▶ What the task asks:
Every entry that follows is to be set down exactly, with its pictures omitted.

**** Dataset records ****

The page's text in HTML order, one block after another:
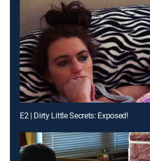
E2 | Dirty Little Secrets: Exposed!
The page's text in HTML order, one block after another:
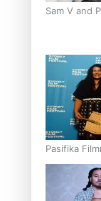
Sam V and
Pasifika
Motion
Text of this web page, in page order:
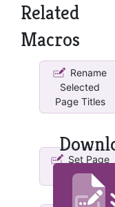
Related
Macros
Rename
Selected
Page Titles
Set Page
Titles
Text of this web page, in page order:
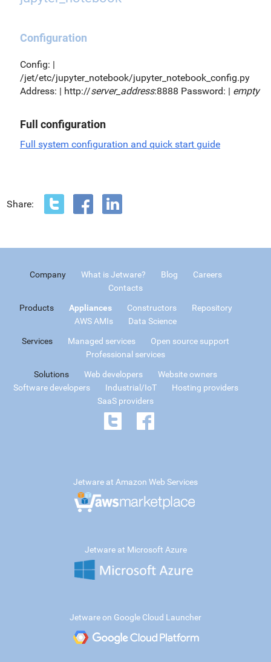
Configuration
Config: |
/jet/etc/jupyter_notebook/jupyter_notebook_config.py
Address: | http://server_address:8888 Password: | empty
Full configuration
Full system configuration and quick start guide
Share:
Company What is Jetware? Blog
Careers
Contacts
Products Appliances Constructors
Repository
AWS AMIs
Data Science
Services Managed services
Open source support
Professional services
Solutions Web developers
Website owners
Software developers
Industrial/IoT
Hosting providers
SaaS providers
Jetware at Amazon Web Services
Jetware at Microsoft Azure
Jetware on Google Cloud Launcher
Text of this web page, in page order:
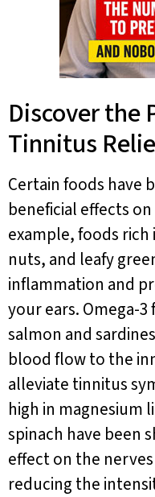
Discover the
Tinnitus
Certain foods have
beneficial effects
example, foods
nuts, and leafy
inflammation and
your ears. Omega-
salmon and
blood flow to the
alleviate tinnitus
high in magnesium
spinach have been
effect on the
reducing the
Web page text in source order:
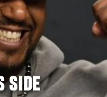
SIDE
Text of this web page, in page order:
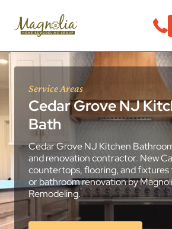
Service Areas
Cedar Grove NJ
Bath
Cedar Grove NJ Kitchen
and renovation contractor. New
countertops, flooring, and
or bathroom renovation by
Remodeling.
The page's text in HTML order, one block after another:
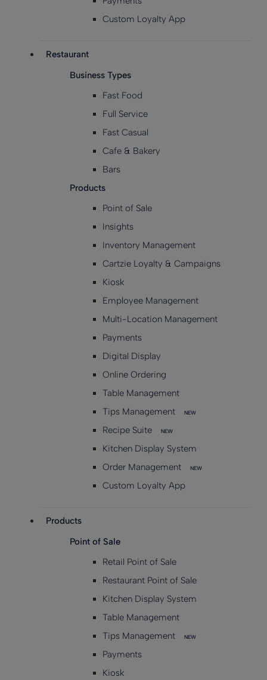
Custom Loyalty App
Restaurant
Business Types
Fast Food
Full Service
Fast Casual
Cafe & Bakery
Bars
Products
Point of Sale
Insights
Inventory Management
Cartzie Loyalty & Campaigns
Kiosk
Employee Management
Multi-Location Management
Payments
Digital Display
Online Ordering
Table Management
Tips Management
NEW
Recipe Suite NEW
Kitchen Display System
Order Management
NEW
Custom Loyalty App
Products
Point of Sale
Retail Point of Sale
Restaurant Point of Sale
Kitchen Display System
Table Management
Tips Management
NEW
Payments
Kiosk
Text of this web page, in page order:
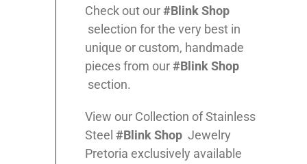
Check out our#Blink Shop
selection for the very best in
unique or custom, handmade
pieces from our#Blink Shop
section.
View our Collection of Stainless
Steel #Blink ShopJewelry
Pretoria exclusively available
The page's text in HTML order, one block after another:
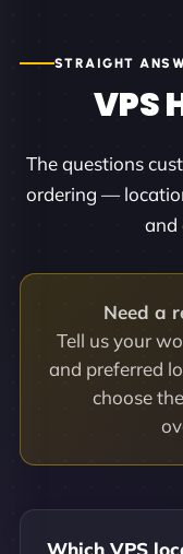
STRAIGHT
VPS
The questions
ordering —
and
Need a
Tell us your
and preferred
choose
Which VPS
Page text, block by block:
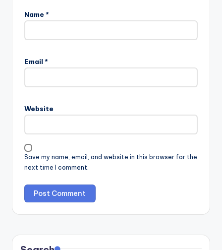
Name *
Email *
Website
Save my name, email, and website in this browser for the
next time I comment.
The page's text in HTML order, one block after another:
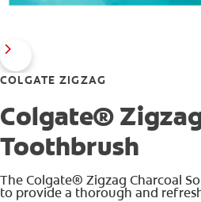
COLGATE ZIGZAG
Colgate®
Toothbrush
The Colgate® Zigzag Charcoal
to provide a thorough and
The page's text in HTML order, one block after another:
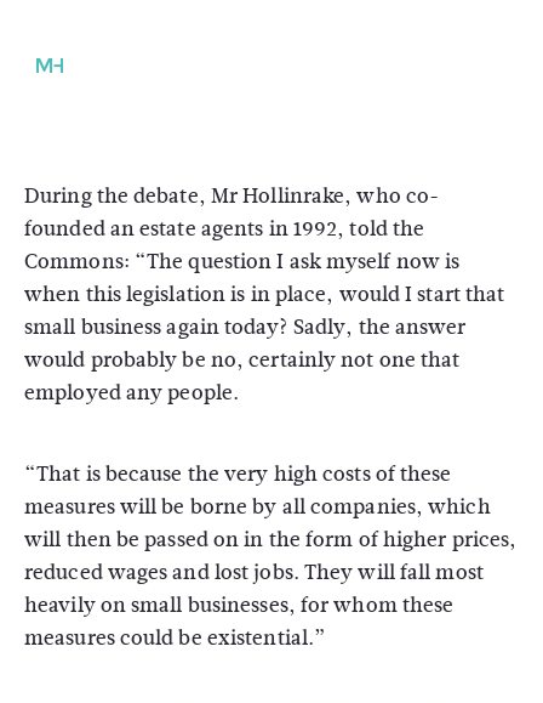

****

▶ Answer to this task:
The page's text in HTML order, one block after another:
E2 | Dirty Little Secrets: Exposed!
The page's text in HTML order, one block after another:
Sam V and
Pasifika
Motion
Text of this web page, in page order:
Related
Macros
Rename
Selected
Page Titles
Set Page
Titles
Text of this web page, in page order:
Configuration
Config: |
/jet/etc/jupyter_notebook/jupyter_notebook_config.py
Address: | http://server_address:8888 Password: | empty
Full configuration
Full system configuration and quick start guide
Share:
Company What is Jetware? Blog
Careers
Contacts
Products Appliances Constructors
Repository
AWS AMIs
Data Science
Services Managed services
Open source support
Professional services
Solutions Web developers
Website owners
Software developers
Industrial/IoT
Hosting providers
SaaS providers
Jetware at Amazon Web Services
Jetware at Microsoft Azure
Jetware on Google Cloud Launcher
Text of this web page, in page order:
Discover the
Tinnitus
Certain foods have
beneficial effects
example, foods
nuts, and leafy
inflammation and
your ears. Omega-
salmon and
blood flow to the
alleviate tinnitus
high in magnesium
spinach have been
effect on the
reducing the
Web page text in source order:
SIDE
Text of this web page, in page order:
Service Areas
Cedar Grove NJ
Bath
Cedar Grove NJ Kitchen
and renovation contractor. New
countertops, flooring, and
or bathroom renovation by
Remodeling.
The page's text in HTML order, one block after another:
Custom Loyalty App
Restaurant
Business Types
Fast Food
Full Service
Fast Casual
Cafe & Bakery
Bars
Products
Point of Sale
Insights
Inventory Management
Cartzie Loyalty & Campaigns
Kiosk
Employee Management
Multi-Location Management
Payments
Digital Display
Online Ordering
Table Management
Tips Management
NEW
Recipe Suite NEW
Kitchen Display System
Order Management
NEW
Custom Loyalty App
Products
Point of Sale
Retail Point of Sale
Restaurant Point of Sale
Kitchen Display System
Table Management
Tips Management
NEW
Payments
Kiosk
Text of this web page, in page order:
Check out our#Blink Shop
selection for the very best in
unique or custom, handmade
pieces from our#Blink Shop
section.
View our Collection of Stainless
Steel #Blink ShopJewelry
Pretoria exclusively available
The page's text in HTML order, one block after another:
STRAIGHT
VPS
The questions
ordering —
and
Need a
Tell us your
and preferred
choose
Which VPS
Page text, block by block:
Name *
Email *
Website
Save my name, email, and website in this browser for the
next time I comment.
The page's text in HTML order, one block after another:
COLGATE ZIGZAG
Colgate®
Toothbrush
The Colgate® Zigzag Charcoal
to provide a thorough and
The page's text in HTML order, one block after another:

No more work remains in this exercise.